**What you need to do:** For the entries that follow, restate word for word the line containing "हार्मोन में बदलाव और", the line containing "बहुत सी महिलाएं", and every line that lies between them.
==========
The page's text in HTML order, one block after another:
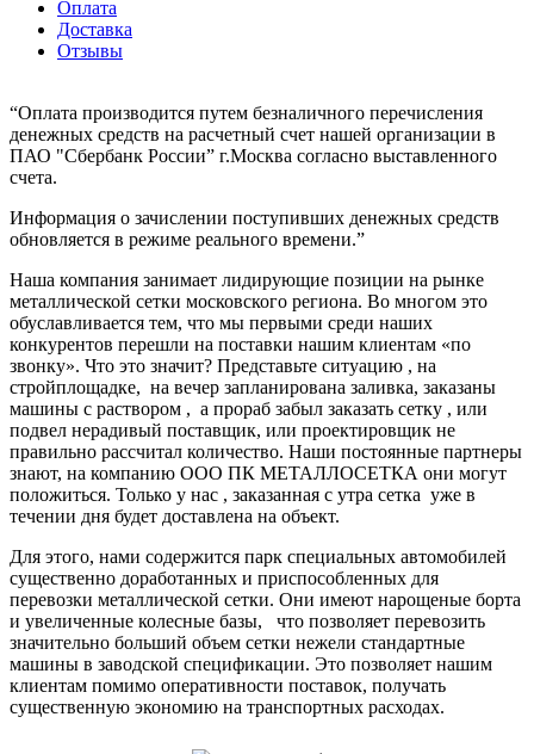
Оплата
Доставка
Отзывы
“Оплата производится путем безналичного перечисления
денежных средств на расчетный счет нашей организации в
ПАО "Сбербанк России” г.Москва согласно выставленного
счета.
Информация о зачислении поступивших денежных средств
обновляется в режиме реального времени.”
Наша компания занимает лидирующие позиции на рынке
металлической сетки московского региона. Во многом это
обуславливается тем, что мы первыми среди наших
конкурентов перешли на поставки нашим клиентам «по
звонку». Что это значит? Представьте ситуацию , на
стройплощадке, на вечер запланирована заливка, заказаны
машины с раствором , а прораб забыл заказать сетку , или
подвел нерадивый поставщик, или проектировщик не
правильно рассчитал количество. Наши постоянные партнеры
знают, на компанию ООО ПК МЕТАЛЛОСЕТКА они могут
положиться. Только у нас , заказанная с утра сетка уже в
течении дня будет доставлена на объект.
Для этого, нами содержится парк специальных автомобилей
существенно доработанных и приспособленных для
перевозки металлической сетки. Они имеют нарощеные борта
и увеличенные колесные базы, что позволяет перевозить
значительно больший объем сетки нежели стандартные
машины в заводской спецификации. Это позволяет нашим
клиентам помимо оперативности поставок, получать
существенную экономию на транспортных расходах.
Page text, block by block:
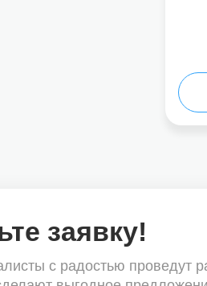
заявку!
с радостью проведут
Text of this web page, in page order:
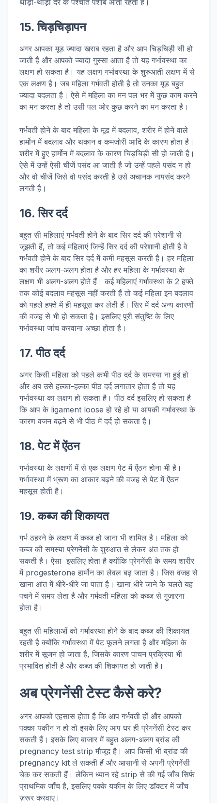
थोड़ी-थोड़ी देर के पश्चात पेशाब आता रहता है।
15. चिड़चिड़ापन
अगर आपका मूड ज्यादा खराब रहता है और आप चिड़चिड़ी सी हो
जाती हैं और आपको ज्यादा गुस्सा आता है तो यह गर्भावस्था का
लक्षण हो सकता है। यह लक्षण गर्भावस्था के शुरुआती लक्षण में से
एक लक्षण है। जब महिला गर्भवती होती है तो उनका मूड बहुत
ज्यादा बदलता है। ऐसे में महिला का मन पल भर में कुछ काम करने
का मन करता है तो उसी पल ओर कुछ करने का मन करता है।
गर्भवती होने के बाद महिला के मूड में बदलाव, शरीर में होने वाले
हार्मोन में बदलाव और थकान व कमजोरी आदि के कारण होता है।
शरीर में हुए हार्मोन में बदलाव के कारण चिड़चिड़ी सी हो जाती है।
ऐसे में उन्हें ऐसी चीजें पसंद आ जाती है जो उन्हें पहले पसंद न हो
और वो चीजें जिसे वो पसंद करती है उसे अचानक नापसंद करने
लगती है।
16. सिर दर्द
बहुत सी महिलाएं गर्भवती होने के बाद सिर दर्द की परेशानी से
जूझती हैं, तो कई महिलाएं जिन्हें सिर दर्द की परेशानी होती है वे
गर्भवती होने के बाद सिर दर्द में कमी महसूस करती है। हर महिला
का शरीर अलग-अलग होता है और हर महिला के गर्भावस्था के
लक्षण भी अलग-अलग होते हैं। कई महिलाएं गर्भावस्था के 2 हफ्ते
तक कोई बदलाव महसूस नहीं करती हैं तो कई महिला इन बदलाव
को पहले हफ्ते में ही महसूस कर लेती हैं। सिर में दर्द अन्य कारणों
की वजह से भी हो सकता है। इसलिए पूरी संतुष्टि के लिए
गर्भावस्था जांच करवाना अच्छा होता है।
17. पीठ दर्द
अगर किसी महिला को पहले कभी पीठ दर्द के समस्या ना हुई हो
और अब उसे हल्का-हल्का पीठ दर्द लगातार होता है तो यह
गर्भावस्था का लक्षण हो सकता है। पीठ दर्द इसलिए हो सकता है
कि आप के ligament loose हो रहे हो या आपकी गर्भावस्था के
कारण वजन बढ़ने से भी पीठ में दर्द हो सकता है।
18. पेट में ऐंठन
गर्भावस्था के लक्षणों में से एक लक्षण पेट में ऐंठन होना भी है।
गर्भावस्था में भ्रूण का आकार बढ़ने की वजह से पेट में ऐंठन
महसूस होती है।
19. कब्ज की शिकायत
गर्भ ठहरने के लक्षण में कब्ज हो जाना भी शामिल है। महिला को
कब्ज की समस्या प्रेगनेंसी के शुरुआत से लेकर अंत तक हो
सकती है। ऐसा इसलिए होता है क्योंकि प्रेगनेंसी के समय शारीर
में progesterone हार्मोन का लेवल बढ़ जाता है। जिस वजह से
खाना आंत में धीरे-धीरे जा पाता है। खाना धीरे जाने के चलते यह
पचने में समय लेता है और गर्भवती महिला को कब्ज से गुजारना
होता है।
बहुत सी महिलाओं को गर्भावस्था होने के बाद कब्ज की शिकायत
रहती है क्योंकि गर्भावस्था में पेट फूलने लगता है और महिला के
शरीर में सूजन हो जाता है, जिसके कारण पाचन प्रक्रिया भी
प्रभावित होती है और कब्ज की शिकायत हो जाती है।
अब प्रेगनेंसी टेस्ट कैसे करे?
अगर आपको एहसास होता है कि आप गर्भवती हों और आपको
पक्का यकीन न हो तो इसके लिए आप घर ही प्रेगनेंसी टेस्ट कर
सकती हैं। इसके लिए बाजार में बहुत अलग-अलग ब्रांड की
pregnancy test strip मौजूद है। आप किसी भी ब्रांड की
pregnancy kit ले सकती हैं और आसानी से अपनी प्रेगनेंसी
चेक कर सकती हैं। लेकिन ध्यान रहे strip से की गई जाँच सिर्फ
प्राथमिक जाँच है, इसलिए पक्के यकीन के लिए डॉक्टर में जाँच
ज़रूर करवाए।
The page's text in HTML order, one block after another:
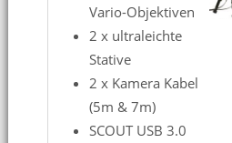
Vario-Objektiven
2 x ultraleichte
Stative
2 x Kamera Kabel
(5m & 7m)
SCOUT USB 3.0
==========
**Answer space:**
हार्मोन में बदलाव और थकान व कमजोरी आदि के कारण होता है।
शरीर में हुए हार्मोन में बदलाव के कारण चिड़चिड़ी सी हो जाती है।
ऐसे में उन्हें ऐसी चीजें पसंद आ जाती है जो उन्हें पहले पसंद न हो
और वो चीजें जिसे वो पसंद करती है उसे अचानक नापसंद करने
लगती है।
16. सिर दर्द
बहुत सी महिलाएं गर्भवती होने के बाद सिर दर्द की परेशानी से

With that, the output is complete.